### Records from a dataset
★ ★ ★ ★
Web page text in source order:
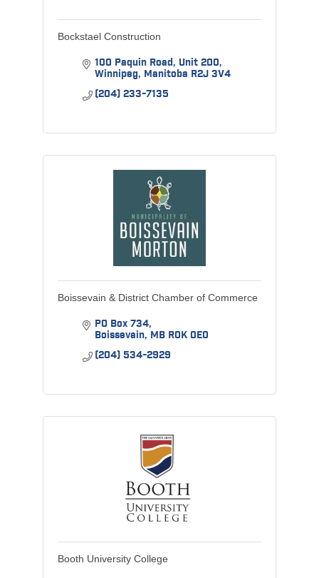
Bockstael Construction
100 Paquin Road Unit 200
Winnipeg Manitoba R2J 3V4
(204) 233-7135
Boissevain & District Chamber of Commerce
PO Box 734
Boissevain MB R0K 0E0
(204) 534-2929
Booth University College
★ ★ ★ ★
### WHAT THIS TASK INVOLVES
If a line above includes the string "Boissevain", pick it out.

### COMPLETED TASK
Boissevain & District Chamber of Commerce
Boissevain MB R0K 0E0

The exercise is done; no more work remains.